Fonte: Filippo Donvito, 'O Bispo de Arezzo e a Batalha de Campaldino - Dante em Guerra'.
Ilustrado por José Antonio Gutiérrez López.
Numa tarde de março de 1289, Dante Alighieri caminhava por uma rua de Florença com alguns amigos. De repente, um forte cheiro a queimado chamou a sua atenção. Os homens que devastavam os campos em redor de Florença eram soldados enviados por Guglielmino degli Ubertini, bispo de Arezzo, um grande guerreiro (Giovanni Villani, Nuova Cronica VIII.131). Nesta época, Florença era governada pelo partido guelfo, pró-papal, e a única cidade que ameaçava a sua posição de liderança na Toscânia era a cidade gibelina de Arezzo, ainda leal à causa imperial.
Características
Especial: Dr. Konstantin Nossov, 'Artilharia russa dos séculos XIV a XVI: o surgimento de uma nova arma de guerra no Oriente'.

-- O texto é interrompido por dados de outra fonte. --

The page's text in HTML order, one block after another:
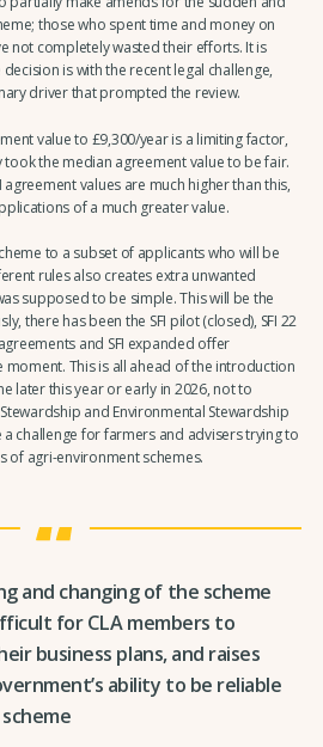
those who spent time and money on
not completely wasted their efforts. It is
is with the recent legal challenge,
driver that prompted the review.
value to £9,300/year is a limiting factor,
the median agreement value to be fair.
agreement values are much higher than this,
of a much greater value.
to a subset of applicants who will be
rules also creates extra unwanted
supposed to be simple. This will be the
there has been the SFI pilot (closed), SFI 22
and SFI expanded offer
moment. This is all ahead of the introduction
later this year or early in 2026, not to
and Environmental Stewardship
challenge for farmers and advisers trying to
of agri-environment schemes.
and changing of the scheme
for CLA members to
business plans, and raises
ability to be reliable
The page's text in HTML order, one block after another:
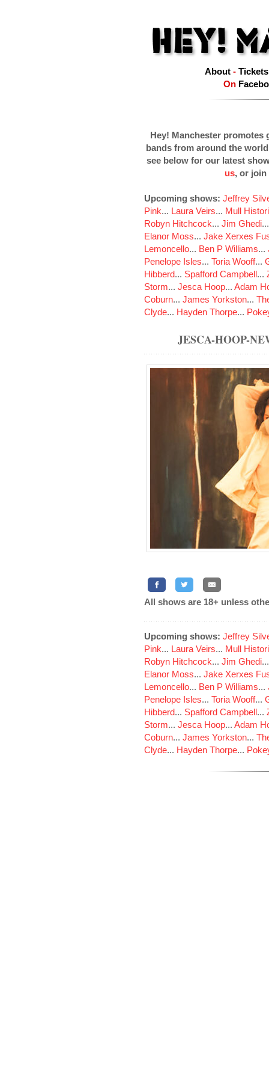
About- Tickets
On
Hey! Manchester promotes
bands from around the
see below for our latest
us, or join
Upcoming shows: Jeffrey
Pink... Laura Veirs... Mull
Robyn Hitchcock... Jim Ghedi
Elanor Moss... Jake Xerxes
Lemoncello... Ben P Williams...
Penelope Isles... Toria Wooff...
Hibberd... Spafford Campbell...
Storm... Jesca Hoop... Adam
Coburn... James Yorkston...
Clyde... Hayden Thorpe...
JESCA-HOOP-
All shows are 18+ unless
Upcoming shows: Jeffrey
Pink... Laura Veirs... Mull
Robyn Hitchcock... Jim Ghedi
Elanor Moss... Jake Xerxes
Lemoncello... Ben P Williams...
Penelope Isles... Toria Wooff...
Hibberd... Spafford Campbell...
Storm... Jesca Hoop... Adam
Coburn... James Yorkston...
Clyde... Hayden Thorpe...

As armas de fogo desencadearam uma revolução na guerra. Ainda hoje colhemos os frutos: as armas de fogo continuam a ocupar uma posição dominante entre todos os tipos de armamento. Graças ao uso generalizado das armas de fogo, deu-se a transição dos métodos de guerra medievais para as batalhas renascentistas.
A batalha: Patrick S. Baker, 'A outra grande vitória de Carlos Martel sobre os Mouros: a Batalha do Rio Berre'.

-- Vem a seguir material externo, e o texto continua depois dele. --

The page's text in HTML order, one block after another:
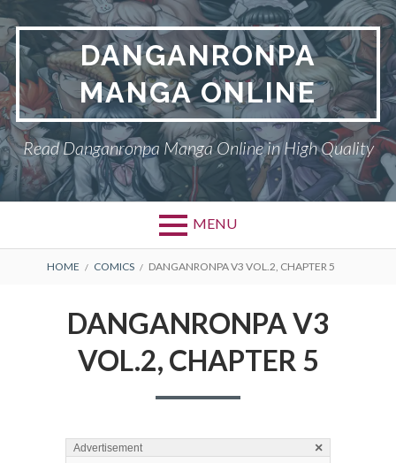
to
content
DANGANRONPA
MANGA ONLINE
Read Danganronpa Manga Online in High Quality
MENU
BREADCRUMBS
HOME COMICS DANGANRONPA V3 VOL.2, CHAPTER 5
DANGANRONPA V3
VOL.2, CHAPTER 5
Advertisement ×
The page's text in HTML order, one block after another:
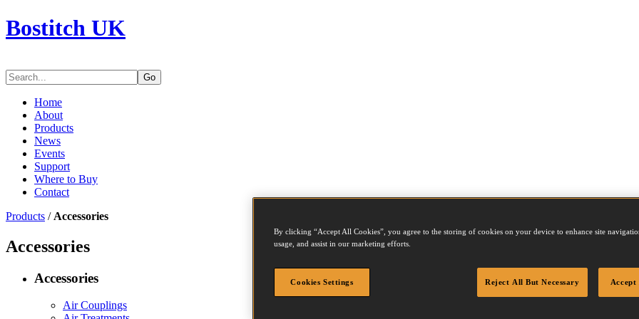
Bostitch UK
Go
Home
About
Products
News
Events
Support
Where to Buy
Contact
Products / Accessories
Accessories
Accessories
Air Couplings
By clicking “Accept All Cookies”, you agree to the storing of cookies on your device to enhance site
usage, and assist in our marketing efforts.
Cookies Settings Reject All But Necessary Accept

Ilustrado por Carlos García.
O conflito entre os mouros muçulmanos de al-Andalus (atual Espanha) e os francos cristãos de França (atual norte de França e países do Benelux) pela supremacia sobre a Gália Ocidental era inevitável. Ambos os lados eram política e culturalmente vigorosos, influentes e movidos por ambições territoriais e religiosas. Além disso, ambos possuíam poder militar suficiente para concretizar estas ambições.
O guerreiro: Vassilis Pergalias, 'protegendo o bispo de São Pedro - a Guarda Suíça Pontifícia'.
Ilustrado por Graham Sumner.
Na altura da invasão da Itália em 1494 pelo exército organizado do monarca francês Carlos VIII, e das guerras subsequentes que devastaram a península italiana, os mercenários suíços já tinham conquistado uma reputação infame pelo seu profissionalismo, o que lhes permitia obter contratos lucrativos. A 22 de janeiro de 1506, 150 soldados de infantaria suíços marcharam pela Porta del Popolo, em Roma, em direção à Basílica de São Pedro, onde foram recebidos com alegria pelo seu novo pagador, o Papa Júlio II. Naquele fatídico e frio dia de janeiro, iniciou-se uma relação que duraria mais de meio milénio, com a Guarda Pontifícia Suíça a proteger o Papa desde então.